In deze zaak heeft de voorzieningenrechter van de Rechtbank Den Haag op 27 juni 2023 uitspraak gedaan in een verzoek om een voorlopige voorziening. Verzoeker, die in Nederland asiel heeft aangevraagd, heeft bezwaar gemaakt tegen de voorgenomen overdracht aan Oostenrijk, gepland op 26 juni 2023. Hij verzocht de voorzieningenrechter om een voorlopige voorziening om deze overdracht te voorkomen. De voorzieningenrechter heeft op basis van artikel 8:83 van de Algemene wet bestuursrecht (Awb) uitspraak gedaan zonder zitting, gezien de spoedeisendheid van de situatie.
De voorzieningenrechter heeft vastgesteld dat verzoeker vrijstelling van griffierecht is verleend, gezien zijn financiële situatie. Vervolgens heeft de rechter overwogen dat de mogelijkheid tot bezwaar tegen de feitelijke overdracht beperkt is en dat verzoeker nieuwe feiten of omstandigheden moet aanvoeren om zijn bezwaar te onderbouwen. Verzoeker heeft aangevoerd dat er in Oostenrijk risico's zijn voor asielzoekers, maar de voorzieningenrechter oordeelt dat deze stellingen niet voldoende onderbouwd zijn. Bovendien is eerder vastgesteld dat Oostenrijk zijn verdragsverplichtingen nakomt.

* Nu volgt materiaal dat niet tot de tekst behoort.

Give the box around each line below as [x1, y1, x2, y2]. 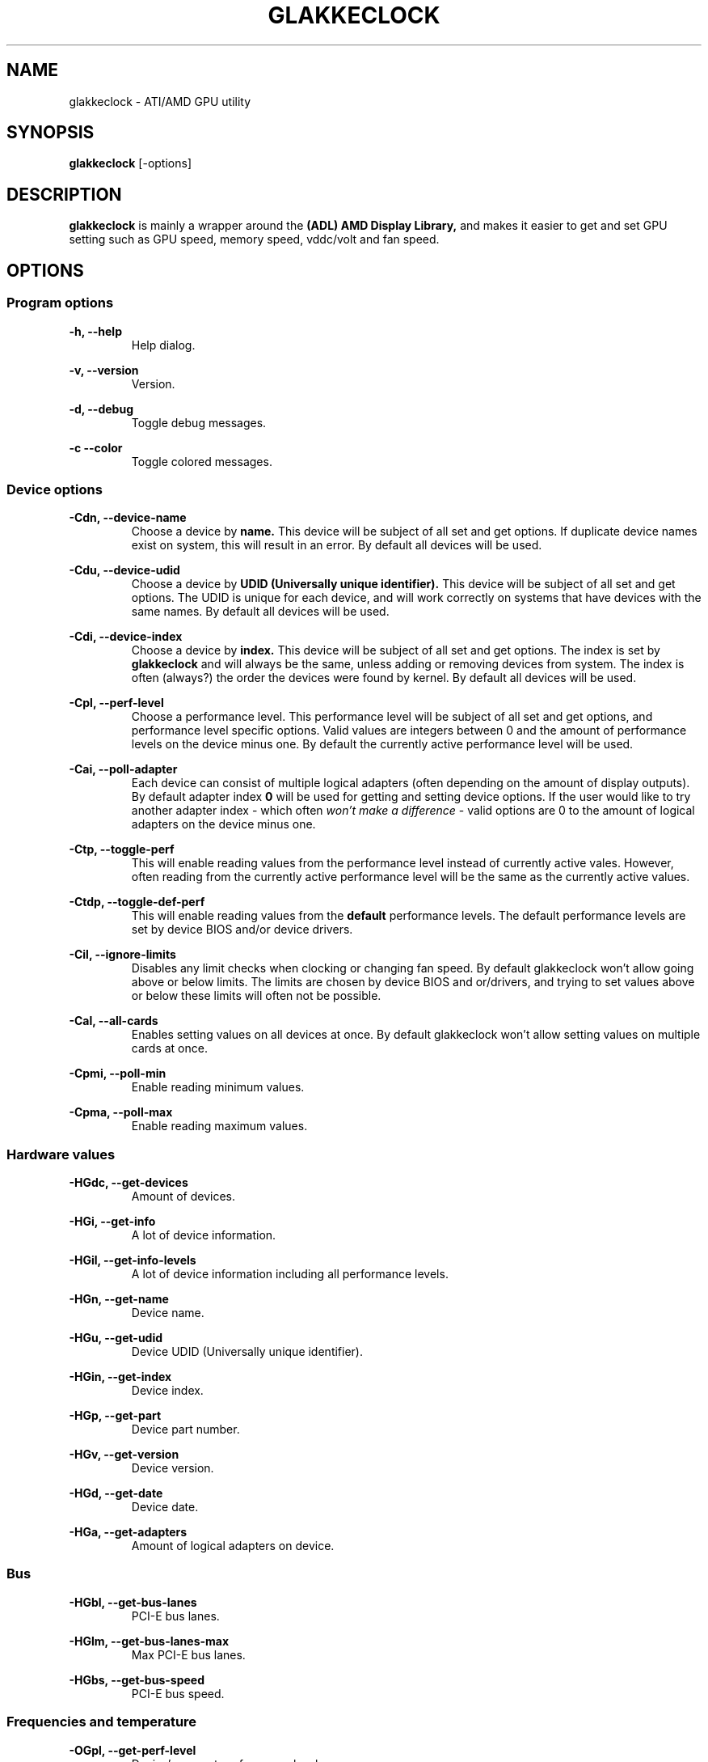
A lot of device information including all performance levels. [131, 1267, 449, 1281]
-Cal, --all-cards [69, 1014, 158, 1028]
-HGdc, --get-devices [69, 1175, 188, 1189]
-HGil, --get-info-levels [69, 1253, 196, 1267]
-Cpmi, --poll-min [69, 1066, 166, 1081]
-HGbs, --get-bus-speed [69, 1672, 204, 1687]
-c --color [69, 440, 123, 455]
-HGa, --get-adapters [69, 1525, 188, 1539]

De voorzieningenrechter heeft geconcludeerd dat er geen nieuwe feiten zijn die de rechtmatigheid van de overdracht in twijfel trekken. Het verzoek om voorlopige voorziening is afgewezen, en er is geen aanleiding voor een proceskostenveroordeling. De uitspraak is bekendgemaakt op 23 juni 2023, en tegen deze uitspraak staat geen hoger beroep open.